[Records for this exercise — start]

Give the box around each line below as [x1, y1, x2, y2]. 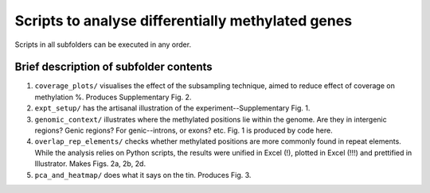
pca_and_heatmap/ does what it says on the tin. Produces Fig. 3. [34, 170, 252, 179]
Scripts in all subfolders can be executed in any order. [14, 40, 191, 49]
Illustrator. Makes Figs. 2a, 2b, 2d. [34, 159, 147, 168]
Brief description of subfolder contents [14, 60, 213, 74]
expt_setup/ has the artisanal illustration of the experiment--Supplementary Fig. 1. [34, 103, 311, 113]
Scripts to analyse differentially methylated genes [14, 12, 353, 29]
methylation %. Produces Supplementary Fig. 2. [34, 92, 192, 102]
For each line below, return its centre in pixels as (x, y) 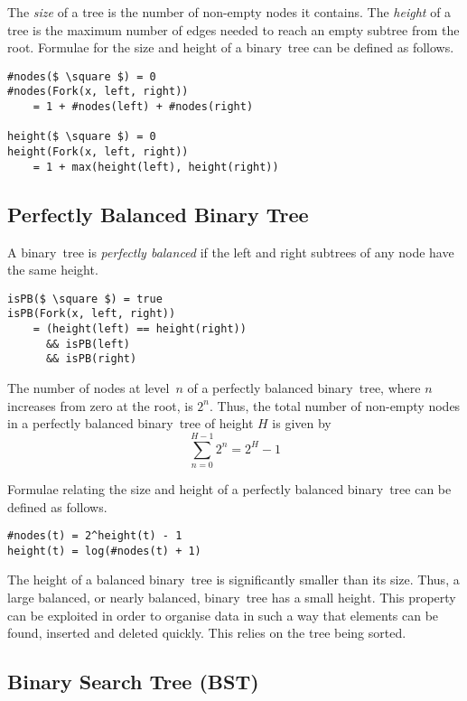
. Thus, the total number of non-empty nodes (335, 405)
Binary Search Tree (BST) (133, 682)
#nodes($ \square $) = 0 (82, 76)
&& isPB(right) (91, 359)
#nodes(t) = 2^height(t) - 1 (95, 536)
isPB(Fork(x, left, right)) (92, 314)
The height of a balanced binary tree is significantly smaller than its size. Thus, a (233, 579)
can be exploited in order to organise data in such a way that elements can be (223, 615)
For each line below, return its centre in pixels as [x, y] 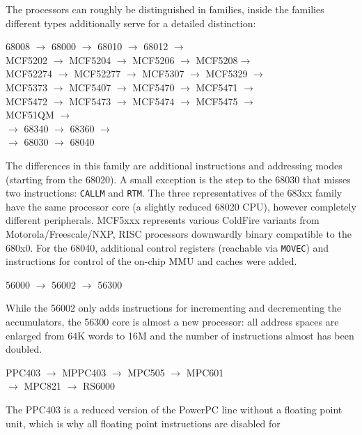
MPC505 [146, 372]
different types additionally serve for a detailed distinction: [131, 23]
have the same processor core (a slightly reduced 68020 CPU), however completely [181, 206]
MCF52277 [97, 74]
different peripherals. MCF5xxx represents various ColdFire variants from [163, 220]
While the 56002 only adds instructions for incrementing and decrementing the [174, 308]
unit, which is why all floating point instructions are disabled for [143, 423]
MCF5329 [227, 74]
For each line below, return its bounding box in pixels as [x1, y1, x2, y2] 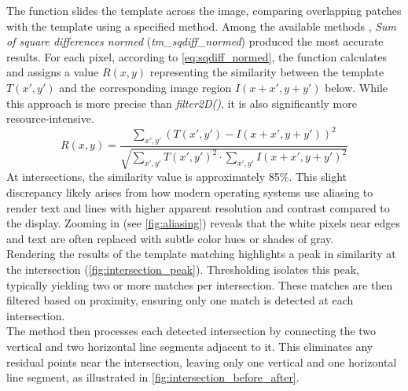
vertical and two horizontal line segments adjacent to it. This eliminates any [6, 338, 373, 354]
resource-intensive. [6, 110, 94, 127]
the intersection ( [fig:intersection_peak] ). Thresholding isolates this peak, [6, 261, 360, 278]
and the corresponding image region [59, 79, 232, 95]
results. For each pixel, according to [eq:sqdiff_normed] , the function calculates [6, 48, 388, 65]
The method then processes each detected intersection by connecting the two [6, 323, 377, 339]
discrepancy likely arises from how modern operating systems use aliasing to [6, 184, 373, 201]
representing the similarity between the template [149, 64, 384, 80]
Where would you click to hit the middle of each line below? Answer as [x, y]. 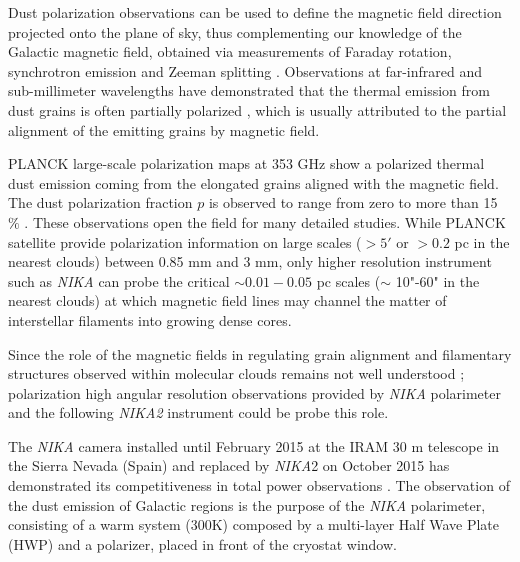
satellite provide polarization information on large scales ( [185, 241]
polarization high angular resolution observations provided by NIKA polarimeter [254, 392]
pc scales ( [348, 280]
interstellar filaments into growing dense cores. [150, 319]
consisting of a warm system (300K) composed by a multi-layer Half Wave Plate [253, 524]
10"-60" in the [437, 280]
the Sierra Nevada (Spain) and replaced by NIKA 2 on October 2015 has [229, 465]
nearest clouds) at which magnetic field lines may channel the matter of [227, 300]
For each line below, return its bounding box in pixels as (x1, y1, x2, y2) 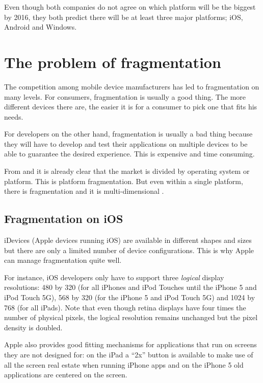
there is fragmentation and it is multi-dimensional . (4, 186, 164, 196)
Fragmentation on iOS (4, 211, 123, 227)
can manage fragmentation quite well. (4, 255, 122, 265)
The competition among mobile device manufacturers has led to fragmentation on (4, 81, 259, 92)
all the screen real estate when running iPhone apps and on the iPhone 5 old (4, 359, 244, 370)
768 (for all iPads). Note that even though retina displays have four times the (4, 302, 246, 312)
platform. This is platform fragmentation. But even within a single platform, (4, 175, 243, 186)
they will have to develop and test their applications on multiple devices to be (4, 138, 248, 149)
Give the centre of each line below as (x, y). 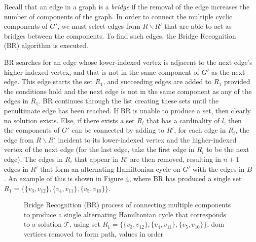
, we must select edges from (99, 26)
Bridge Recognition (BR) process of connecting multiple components (127, 205)
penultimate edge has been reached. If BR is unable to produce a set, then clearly (128, 110)
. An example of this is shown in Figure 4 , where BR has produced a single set (123, 178)
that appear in (96, 159)
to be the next (228, 149)
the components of (32, 130)
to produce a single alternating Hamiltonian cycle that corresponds (125, 214)
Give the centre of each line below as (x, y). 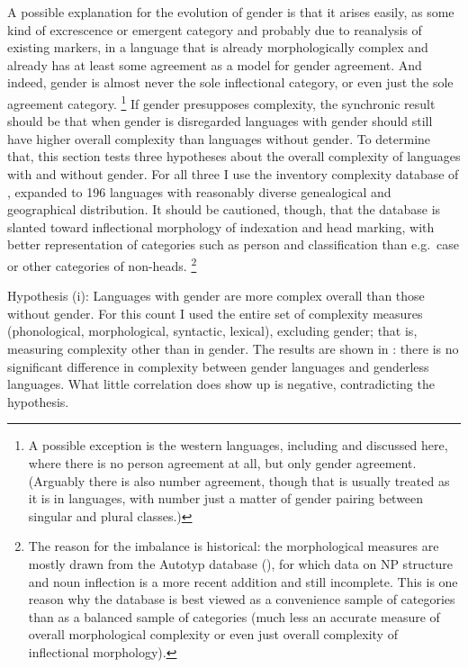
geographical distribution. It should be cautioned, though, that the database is (224, 209)
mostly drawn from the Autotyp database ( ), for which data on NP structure (240, 563)
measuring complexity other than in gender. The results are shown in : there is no (233, 348)
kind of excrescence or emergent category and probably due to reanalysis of (215, 29)
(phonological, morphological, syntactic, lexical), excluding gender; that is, (212, 331)
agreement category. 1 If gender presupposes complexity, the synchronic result (221, 102)
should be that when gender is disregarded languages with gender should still (220, 121)
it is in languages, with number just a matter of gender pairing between (226, 498)
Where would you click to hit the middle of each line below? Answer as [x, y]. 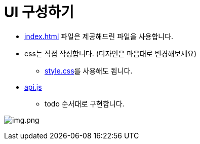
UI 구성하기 [39, 12]
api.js [33, 87]
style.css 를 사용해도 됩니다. [89, 70]
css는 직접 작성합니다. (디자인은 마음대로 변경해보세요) [111, 53]
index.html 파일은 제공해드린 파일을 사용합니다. [99, 36]
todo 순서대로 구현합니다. [85, 103]
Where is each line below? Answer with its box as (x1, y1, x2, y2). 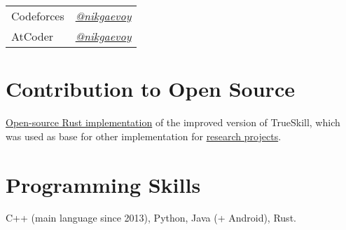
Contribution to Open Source (6, 74, 295, 103)
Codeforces (11, 8, 64, 24)
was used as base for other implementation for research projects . (6, 128, 282, 143)
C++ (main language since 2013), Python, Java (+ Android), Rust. (6, 210, 296, 225)
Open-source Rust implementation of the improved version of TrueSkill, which (6, 115, 340, 130)
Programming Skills (6, 170, 201, 198)
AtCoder (11, 28, 54, 44)
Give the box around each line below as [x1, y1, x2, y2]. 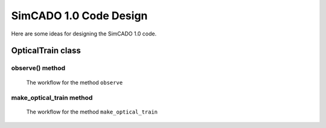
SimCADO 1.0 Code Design [11, 9, 148, 22]
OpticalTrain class [11, 46, 81, 56]
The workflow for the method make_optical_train [26, 108, 158, 115]
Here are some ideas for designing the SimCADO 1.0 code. [11, 30, 157, 37]
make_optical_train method [11, 94, 93, 102]
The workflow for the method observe [26, 79, 123, 86]
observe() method [11, 64, 66, 72]
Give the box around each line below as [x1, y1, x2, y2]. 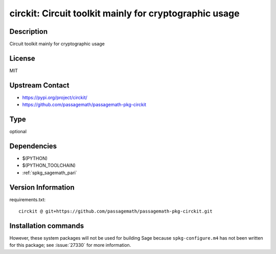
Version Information [9, 183, 75, 192]
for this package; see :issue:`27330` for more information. [9, 242, 131, 248]
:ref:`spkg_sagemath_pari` [22, 170, 77, 176]
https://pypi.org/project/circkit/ [22, 94, 88, 100]
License [9, 54, 35, 62]
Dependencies [9, 141, 57, 151]
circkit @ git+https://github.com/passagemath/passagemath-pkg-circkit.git [18, 208, 213, 215]
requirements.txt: [9, 196, 46, 202]

[Records for this exercise — finish]

--- What to do ---
Your answer should be a single number: how many lines of the material contain the word "observe".

--- Your response ---
2